January 27, 2012: 5:00 AM ET

Critics say the popular funds are causing stocks to swing wildly together. Finding proof is another matter.

FORTUNE -- Are exchange-traded funds a prime culprit in one of the signature afflictions of the markets today -- the tendency of huge swaths of stocks or other assets to swing dramatically up or down at the same time? Critics are pointing their fingers at ETFs. But evidence for their nefarious role is lacking.

There's no question ETFs have become a market phenomenon. There are now more than 1,110 in the U.S., according to the Investment Company Institute, up from 200 in 2005. ETF assets in this country have topped $1 trillion -- double where they were in 2008.

ETFs are like mutual funds in that they hold a basket of stocks or other assets (often mimicking an index), but unlike mutual funds in that they can be traded throughout the day. That allows investors to move rapidly in and out of, say, a group of tech stocks. And that's precisely what many investors do. ETFs now account for 30% of trading volume on U.S. exchanges.

That volume has raised suspicions. Harold Bradley, chief investment officer of the $1.9 billion Ewing Marion Kauffman Foundation, argues that ETFs boost stocks' volatility and their tendency to move in lockstep (known as "correlation"). "As these products have increased, correlations have been increasing every year," Bradley says, citing research from J.P. Morgan that shows that S&P 500 stocks moved together 60% of the time even in a calm 2010 period -- double the historical average. When stocks move together, Bradley claims, it undermines the essential role of markets: to pick winners and losers. He admits he can't prove that ETFs cause volatility. "But it's like smoking," Bradley says. "You can't prove that smoke is causing lung cancer, but by gosh, a lot of people get lung cancer who smoke."

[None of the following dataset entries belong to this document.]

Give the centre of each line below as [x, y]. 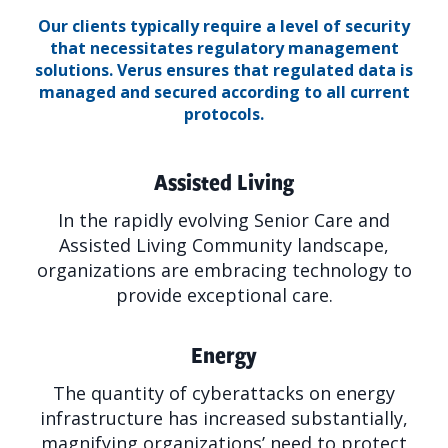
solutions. [76, 70]
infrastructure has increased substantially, [224, 418]
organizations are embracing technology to [224, 270]
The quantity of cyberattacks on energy [224, 393]
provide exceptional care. [224, 295]
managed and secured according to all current [224, 92]
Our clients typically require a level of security [224, 26]
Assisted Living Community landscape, [224, 245]
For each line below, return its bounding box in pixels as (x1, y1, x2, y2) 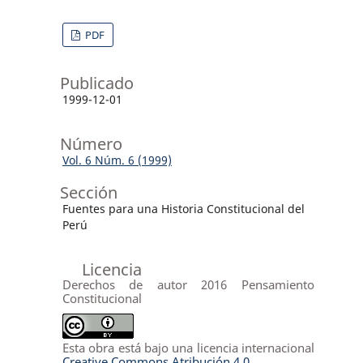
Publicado (59, 72, 134, 95)
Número (59, 133, 122, 156)
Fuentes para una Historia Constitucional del (62, 201, 305, 217)
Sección (59, 181, 117, 204)
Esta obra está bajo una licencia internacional (62, 340, 314, 357)
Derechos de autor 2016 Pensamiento (62, 276, 314, 293)
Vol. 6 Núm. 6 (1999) (62, 152, 172, 169)
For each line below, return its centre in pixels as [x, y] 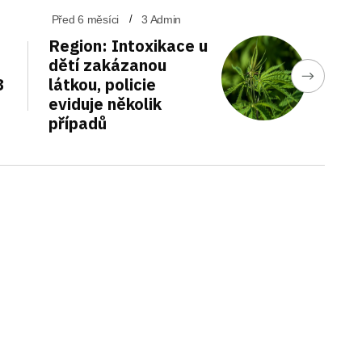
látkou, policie [102, 84]
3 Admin [162, 19]
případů [77, 123]
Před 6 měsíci [85, 19]
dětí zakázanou [107, 65]
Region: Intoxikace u [128, 45]
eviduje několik [105, 103]
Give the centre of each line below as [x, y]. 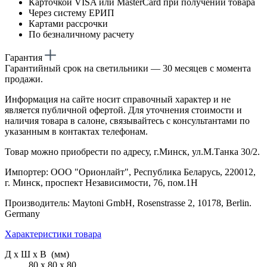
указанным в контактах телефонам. [76, 131]
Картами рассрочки [68, 23]
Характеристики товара [53, 234]
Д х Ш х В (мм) [37, 254]
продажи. [24, 79]
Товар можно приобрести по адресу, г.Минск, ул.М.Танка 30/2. [132, 151]
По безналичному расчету [81, 34]
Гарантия [25, 57]
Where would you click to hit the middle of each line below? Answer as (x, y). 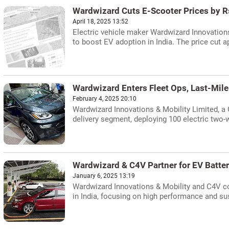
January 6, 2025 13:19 (104, 176)
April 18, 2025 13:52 (100, 21)
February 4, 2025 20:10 (105, 99)
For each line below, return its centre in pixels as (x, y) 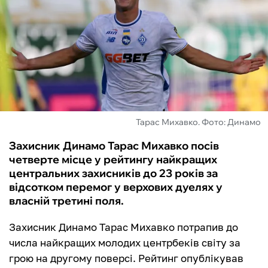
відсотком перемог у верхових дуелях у (116, 187)
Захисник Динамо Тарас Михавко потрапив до (124, 227)
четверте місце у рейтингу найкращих (113, 160)
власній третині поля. (66, 201)
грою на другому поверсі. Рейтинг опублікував (126, 258)
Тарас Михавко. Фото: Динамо (198, 122)
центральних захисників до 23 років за (113, 173)
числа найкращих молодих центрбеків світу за (125, 243)
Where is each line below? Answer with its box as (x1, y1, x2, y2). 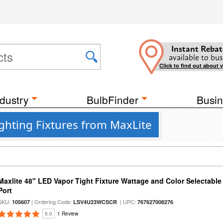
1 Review (57, 210, 79, 217)
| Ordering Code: (30, 198, 74, 206)
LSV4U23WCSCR (73, 198, 117, 206)
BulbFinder (87, 92, 138, 107)
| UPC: (117, 198, 138, 206)
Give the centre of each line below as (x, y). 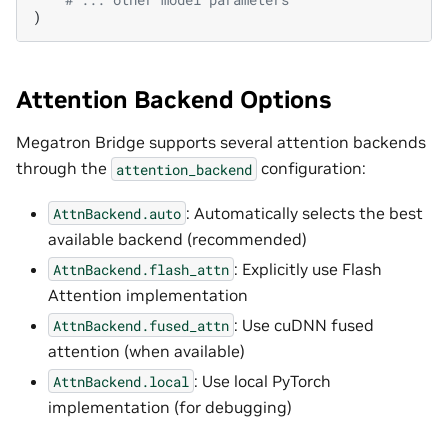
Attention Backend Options (173, 99)
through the (63, 168)
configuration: (311, 168)
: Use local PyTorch (262, 380)
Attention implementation (148, 294)
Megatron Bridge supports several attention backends (221, 142)
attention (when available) (146, 350)
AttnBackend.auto (117, 213)
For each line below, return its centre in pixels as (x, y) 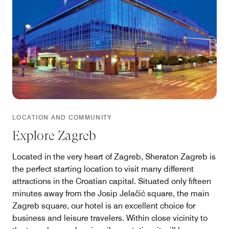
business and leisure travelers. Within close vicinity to (110, 218)
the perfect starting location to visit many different (103, 169)
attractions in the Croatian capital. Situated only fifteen (112, 181)
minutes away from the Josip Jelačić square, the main (111, 193)
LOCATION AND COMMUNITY (62, 117)
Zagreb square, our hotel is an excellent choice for (104, 205)
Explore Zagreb (54, 135)
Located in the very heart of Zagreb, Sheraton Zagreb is (114, 156)
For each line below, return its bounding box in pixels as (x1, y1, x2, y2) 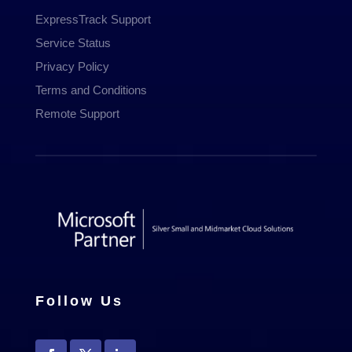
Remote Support (35, 107, 119, 121)
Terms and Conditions (35, 83, 147, 97)
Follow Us (35, 292, 123, 309)
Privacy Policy (35, 60, 109, 74)
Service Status (35, 36, 111, 50)
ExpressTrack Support (35, 13, 151, 27)
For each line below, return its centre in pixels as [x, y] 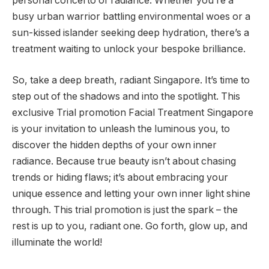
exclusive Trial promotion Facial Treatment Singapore [133, 112]
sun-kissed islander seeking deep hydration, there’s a [131, 33]
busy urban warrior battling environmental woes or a [131, 17]
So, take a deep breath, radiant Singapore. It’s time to [131, 80]
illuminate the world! [57, 242]
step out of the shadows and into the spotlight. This [126, 96]
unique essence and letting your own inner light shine [131, 193]
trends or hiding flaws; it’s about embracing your [120, 177]
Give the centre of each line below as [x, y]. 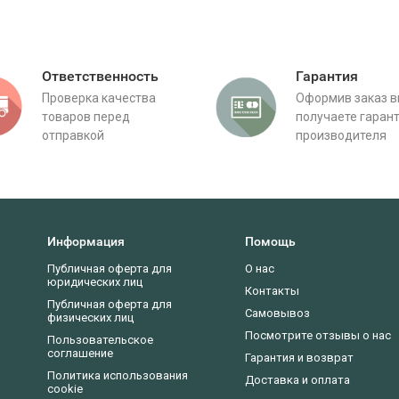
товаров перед [86, 117]
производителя [341, 135]
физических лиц [90, 318]
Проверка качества [99, 98]
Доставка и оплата [297, 380]
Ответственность [100, 76]
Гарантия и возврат [299, 358]
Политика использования [118, 375]
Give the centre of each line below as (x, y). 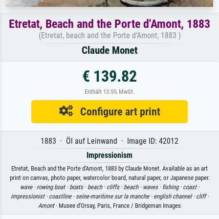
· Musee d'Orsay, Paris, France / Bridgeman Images (118, 205)
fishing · (172, 187)
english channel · (175, 196)
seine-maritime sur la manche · (114, 196)
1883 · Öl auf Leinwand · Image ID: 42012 (109, 141)
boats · (78, 187)
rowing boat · (53, 187)
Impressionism (109, 155)
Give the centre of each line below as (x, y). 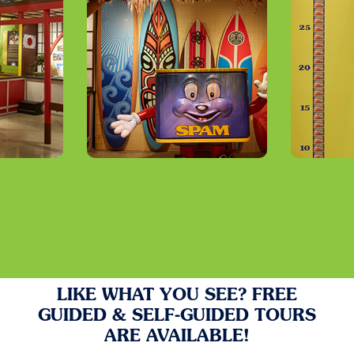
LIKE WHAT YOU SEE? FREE (177, 296)
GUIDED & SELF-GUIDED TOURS (177, 317)
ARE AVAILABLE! (177, 337)
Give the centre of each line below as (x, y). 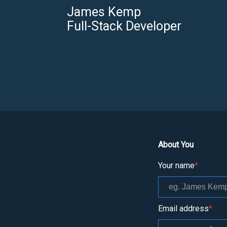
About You (176, 144)
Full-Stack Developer (124, 26)
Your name (176, 165)
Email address (183, 208)
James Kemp (104, 12)
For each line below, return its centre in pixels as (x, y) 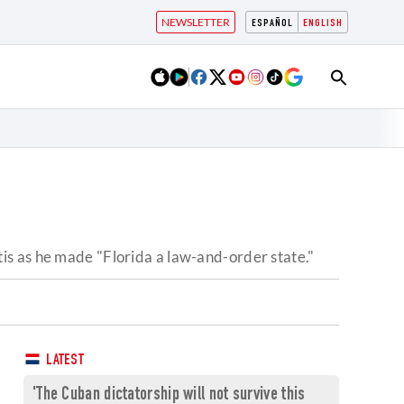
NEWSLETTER (196, 22)
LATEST (64, 361)
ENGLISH (323, 23)
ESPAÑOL (272, 23)
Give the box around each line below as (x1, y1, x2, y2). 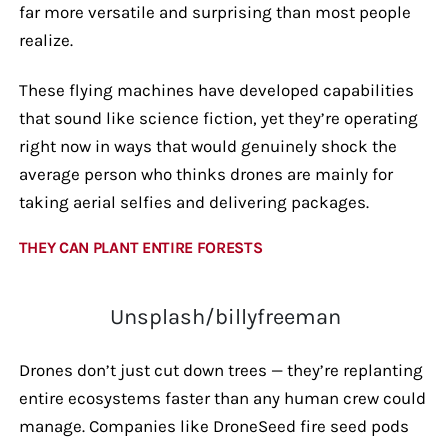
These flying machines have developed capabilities (18, 79, 414, 100)
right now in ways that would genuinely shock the (18, 135, 397, 156)
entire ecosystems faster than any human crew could (18, 387, 426, 408)
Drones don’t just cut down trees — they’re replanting (18, 359, 423, 380)
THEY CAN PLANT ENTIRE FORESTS (18, 237, 263, 257)
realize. (18, 29, 77, 50)
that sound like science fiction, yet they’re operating (18, 107, 418, 128)
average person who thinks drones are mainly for (18, 163, 393, 184)
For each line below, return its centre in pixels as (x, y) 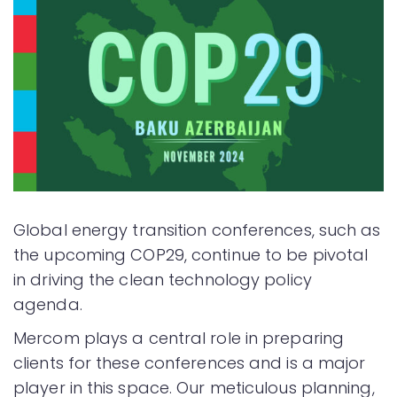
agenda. (48, 305)
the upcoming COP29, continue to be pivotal (191, 255)
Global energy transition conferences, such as (197, 230)
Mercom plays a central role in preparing (179, 339)
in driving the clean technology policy (163, 280)
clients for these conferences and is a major (190, 363)
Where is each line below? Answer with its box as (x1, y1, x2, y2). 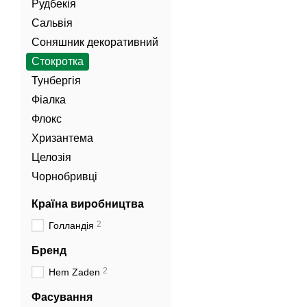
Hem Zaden (49, 267, 100, 278)
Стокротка (32, 56, 84, 67)
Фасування (32, 291, 93, 303)
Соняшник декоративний (32, 36, 158, 48)
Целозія (32, 151, 71, 163)
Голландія (49, 220, 94, 231)
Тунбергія (32, 75, 81, 86)
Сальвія (32, 17, 73, 29)
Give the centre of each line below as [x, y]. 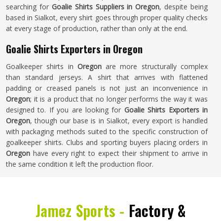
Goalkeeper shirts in [42, 66]
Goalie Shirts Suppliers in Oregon [106, 7]
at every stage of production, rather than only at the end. [97, 28]
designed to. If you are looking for [65, 110]
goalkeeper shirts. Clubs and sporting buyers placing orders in [107, 142]
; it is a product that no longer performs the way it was [119, 99]
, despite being [184, 7]
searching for [29, 7]
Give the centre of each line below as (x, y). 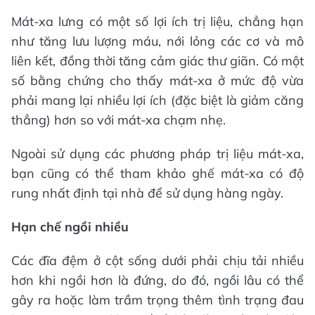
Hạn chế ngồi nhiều (70, 226)
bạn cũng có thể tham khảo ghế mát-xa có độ (157, 173)
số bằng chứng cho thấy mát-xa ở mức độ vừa (157, 80)
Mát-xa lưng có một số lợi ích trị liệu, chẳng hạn (157, 21)
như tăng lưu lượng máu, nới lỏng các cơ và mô (157, 41)
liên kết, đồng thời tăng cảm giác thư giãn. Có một (157, 60)
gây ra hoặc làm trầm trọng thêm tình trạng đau (157, 300)
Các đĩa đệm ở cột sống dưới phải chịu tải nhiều (157, 260)
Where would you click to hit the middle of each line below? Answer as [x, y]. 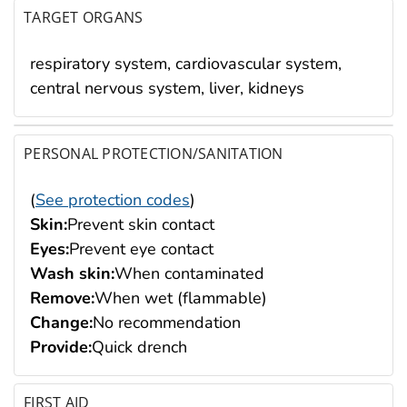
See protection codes [113, 199]
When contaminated [189, 273]
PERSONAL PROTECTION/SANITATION [154, 153]
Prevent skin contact [141, 224]
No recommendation [167, 322]
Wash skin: [72, 273]
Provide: [61, 347]
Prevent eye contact [141, 248]
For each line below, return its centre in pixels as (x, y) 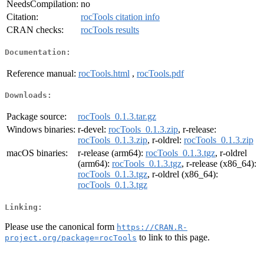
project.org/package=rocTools (71, 237)
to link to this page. (173, 237)
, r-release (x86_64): (219, 164)
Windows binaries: (41, 130)
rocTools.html (104, 73)
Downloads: (28, 95)
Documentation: (38, 52)
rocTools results (110, 30)
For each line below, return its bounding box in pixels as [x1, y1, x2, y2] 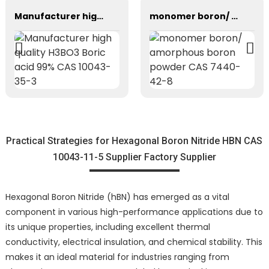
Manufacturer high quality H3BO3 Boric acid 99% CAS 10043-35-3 [96, 10, 103, 23]
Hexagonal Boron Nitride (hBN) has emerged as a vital [5, 190, 229, 203]
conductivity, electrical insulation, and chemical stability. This [5, 235, 262, 248]
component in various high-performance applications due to [5, 205, 263, 218]
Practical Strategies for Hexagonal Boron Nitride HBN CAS [6, 134, 263, 147]
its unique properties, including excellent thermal [5, 220, 210, 233]
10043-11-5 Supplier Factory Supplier [52, 151, 216, 163]
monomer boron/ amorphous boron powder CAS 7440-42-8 [231, 10, 238, 23]
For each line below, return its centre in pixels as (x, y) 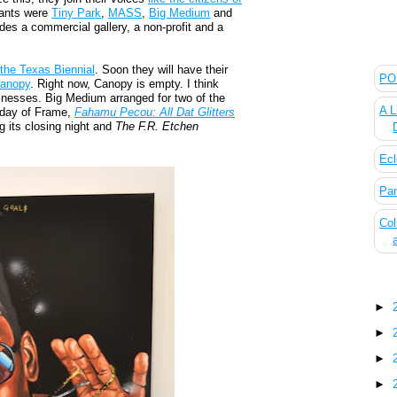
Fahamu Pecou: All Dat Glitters (155, 113)
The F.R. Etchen (157, 127)
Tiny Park (77, 13)
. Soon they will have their (162, 70)
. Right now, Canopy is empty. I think (125, 84)
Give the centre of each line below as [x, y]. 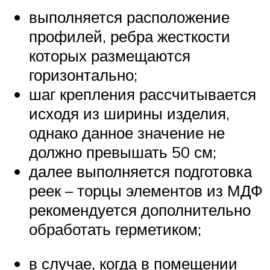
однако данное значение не [127, 132]
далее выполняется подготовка [140, 171]
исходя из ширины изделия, [129, 113]
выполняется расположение [129, 17]
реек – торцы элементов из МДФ [146, 190]
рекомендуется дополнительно [140, 209]
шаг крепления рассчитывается [143, 94]
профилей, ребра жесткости [130, 36]
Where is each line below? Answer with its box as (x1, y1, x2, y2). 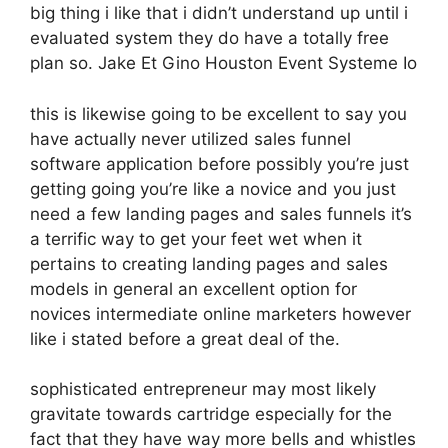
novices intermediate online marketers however (30, 303, 411, 324)
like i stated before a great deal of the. (30, 328, 340, 349)
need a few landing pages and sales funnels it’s (30, 203, 412, 224)
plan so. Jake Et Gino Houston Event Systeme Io (30, 53, 417, 73)
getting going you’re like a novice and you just (30, 178, 396, 199)
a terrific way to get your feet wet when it (30, 228, 362, 249)
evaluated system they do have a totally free (30, 28, 389, 48)
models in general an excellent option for (30, 278, 357, 299)
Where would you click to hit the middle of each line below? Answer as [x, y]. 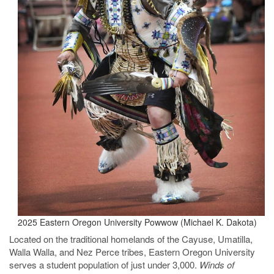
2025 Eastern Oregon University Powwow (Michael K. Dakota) [137, 222]
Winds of [217, 265]
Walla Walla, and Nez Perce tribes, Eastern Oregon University [132, 252]
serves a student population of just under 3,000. [104, 265]
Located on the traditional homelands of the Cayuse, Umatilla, [131, 239]
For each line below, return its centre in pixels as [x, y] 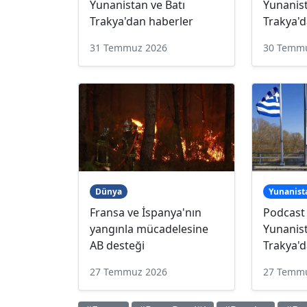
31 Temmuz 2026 [128, 47]
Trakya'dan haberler [142, 21]
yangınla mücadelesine [149, 229]
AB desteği [117, 245]
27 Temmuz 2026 [128, 271]
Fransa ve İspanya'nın [146, 212]
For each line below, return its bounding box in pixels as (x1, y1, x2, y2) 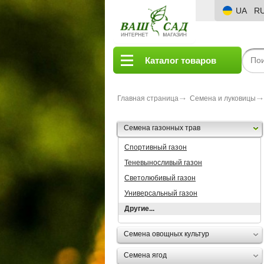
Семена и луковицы (190, 94, 256, 103)
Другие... (124, 204, 154, 213)
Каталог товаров (145, 55, 216, 65)
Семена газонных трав (124, 124, 200, 132)
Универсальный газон (124, 189, 197, 197)
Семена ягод (124, 251, 167, 259)
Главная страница (117, 94, 179, 103)
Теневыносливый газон (124, 159, 202, 167)
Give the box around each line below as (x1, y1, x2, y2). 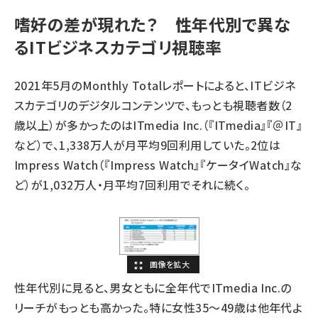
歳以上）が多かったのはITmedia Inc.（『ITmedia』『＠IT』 (14, 116, 303, 133)
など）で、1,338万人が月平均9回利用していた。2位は (14, 136, 281, 153)
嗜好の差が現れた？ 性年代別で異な (14, 12, 291, 36)
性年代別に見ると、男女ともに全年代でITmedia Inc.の (14, 278, 292, 296)
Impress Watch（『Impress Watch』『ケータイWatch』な (14, 156, 302, 173)
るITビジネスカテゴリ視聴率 (14, 35, 222, 59)
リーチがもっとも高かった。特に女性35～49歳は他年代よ (14, 298, 303, 316)
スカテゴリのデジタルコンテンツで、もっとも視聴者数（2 (14, 97, 292, 114)
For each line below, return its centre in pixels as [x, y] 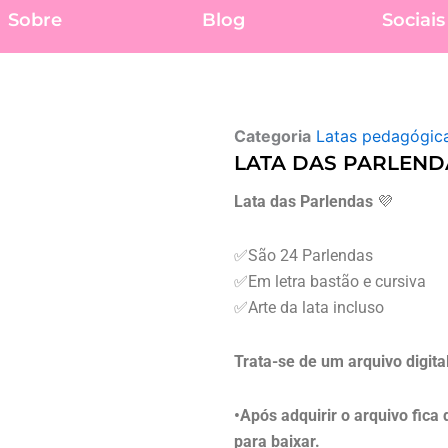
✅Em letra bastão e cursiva [330, 281]
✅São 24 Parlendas [303, 255]
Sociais [413, 19]
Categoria [272, 135]
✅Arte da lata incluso [309, 307]
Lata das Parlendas [303, 201]
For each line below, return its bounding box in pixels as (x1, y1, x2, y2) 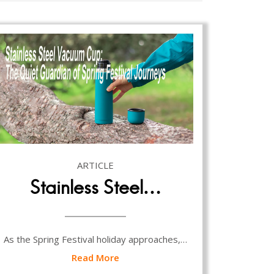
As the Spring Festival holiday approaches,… (4, 232, 187, 245)
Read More (72, 251, 119, 264)
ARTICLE (77, 158, 114, 171)
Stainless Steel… (29, 176, 161, 199)
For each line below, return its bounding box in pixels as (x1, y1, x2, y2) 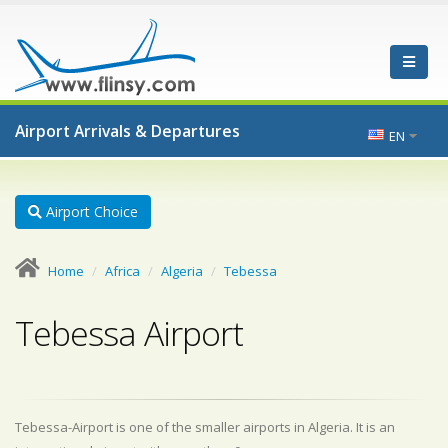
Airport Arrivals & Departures (15, 120, 240, 142)
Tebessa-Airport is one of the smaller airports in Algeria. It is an (15, 418, 395, 436)
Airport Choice (42, 202, 138, 221)
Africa (105, 262, 140, 280)
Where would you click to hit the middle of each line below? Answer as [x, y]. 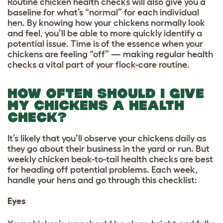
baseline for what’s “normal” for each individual [103, 13]
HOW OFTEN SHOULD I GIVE [106, 94]
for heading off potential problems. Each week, [103, 170]
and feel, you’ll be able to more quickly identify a [105, 34]
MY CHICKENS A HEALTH [96, 106]
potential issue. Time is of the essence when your [105, 44]
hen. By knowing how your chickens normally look [106, 23]
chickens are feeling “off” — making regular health [110, 55]
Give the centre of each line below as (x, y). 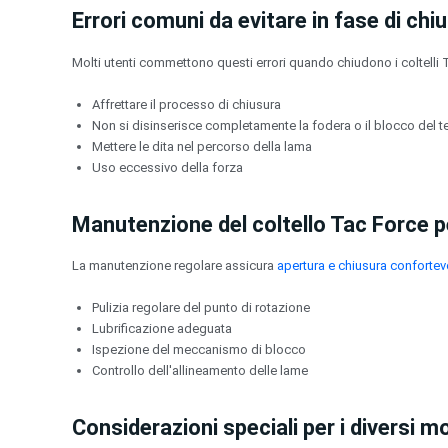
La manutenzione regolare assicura (174, 266)
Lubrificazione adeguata (162, 329)
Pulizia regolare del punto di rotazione (201, 308)
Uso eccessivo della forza (167, 167)
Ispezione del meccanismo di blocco (199, 350)
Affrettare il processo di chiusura (186, 104)
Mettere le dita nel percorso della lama (202, 146)
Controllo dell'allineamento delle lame (200, 371)
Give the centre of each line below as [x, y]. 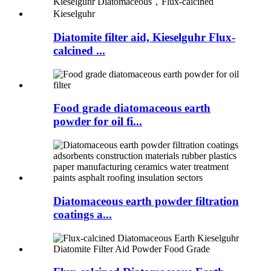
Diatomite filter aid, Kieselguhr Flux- [144, 38]
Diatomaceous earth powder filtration [146, 201]
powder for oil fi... [98, 122]
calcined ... [79, 51]
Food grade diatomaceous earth [132, 108]
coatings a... [83, 214]
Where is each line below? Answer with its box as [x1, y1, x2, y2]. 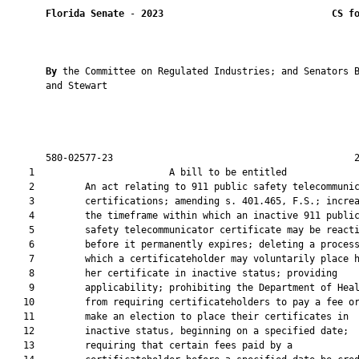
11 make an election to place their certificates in [6, 311, 349, 322]
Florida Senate [46, 8, 124, 19]
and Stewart [6, 80, 107, 91]
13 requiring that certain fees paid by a [6, 340, 292, 351]
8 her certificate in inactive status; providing [6, 268, 337, 279]
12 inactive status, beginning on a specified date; [6, 325, 349, 337]
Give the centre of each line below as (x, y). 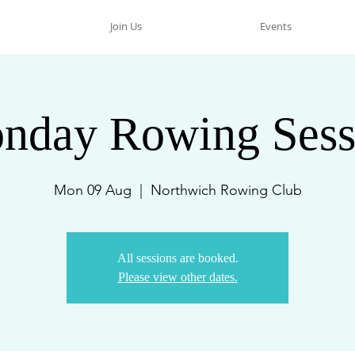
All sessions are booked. (177, 258)
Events (276, 26)
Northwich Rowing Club (226, 190)
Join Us (126, 26)
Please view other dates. (177, 277)
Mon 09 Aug (92, 190)
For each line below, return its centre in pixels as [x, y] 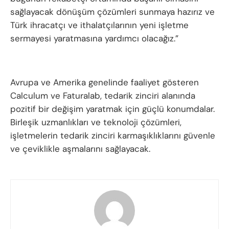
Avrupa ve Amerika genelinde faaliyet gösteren [105, 83]
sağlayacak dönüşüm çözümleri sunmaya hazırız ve [112, 12]
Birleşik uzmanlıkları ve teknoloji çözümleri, [96, 122]
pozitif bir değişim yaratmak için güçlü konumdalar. [112, 109]
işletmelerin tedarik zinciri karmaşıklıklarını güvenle [113, 136]
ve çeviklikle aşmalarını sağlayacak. [80, 149]
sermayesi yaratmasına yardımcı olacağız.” [94, 39]
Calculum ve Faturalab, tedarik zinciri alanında [103, 96]

Others are particularly worried by leveraged ETFs, which use derivatives to amplify bets. These instruments "corrupt the markets by exacerbating price trends" both up and down, wrote hedge fund manager Doug Kass of Seabreeze Partners in an article on the Real Money Pro website this fall. The issue has caught the attention of a U.S. Senate subcommittee, which held a hearing in October to investigate ETFs and their role in stock volatility; the SEC is also investigating.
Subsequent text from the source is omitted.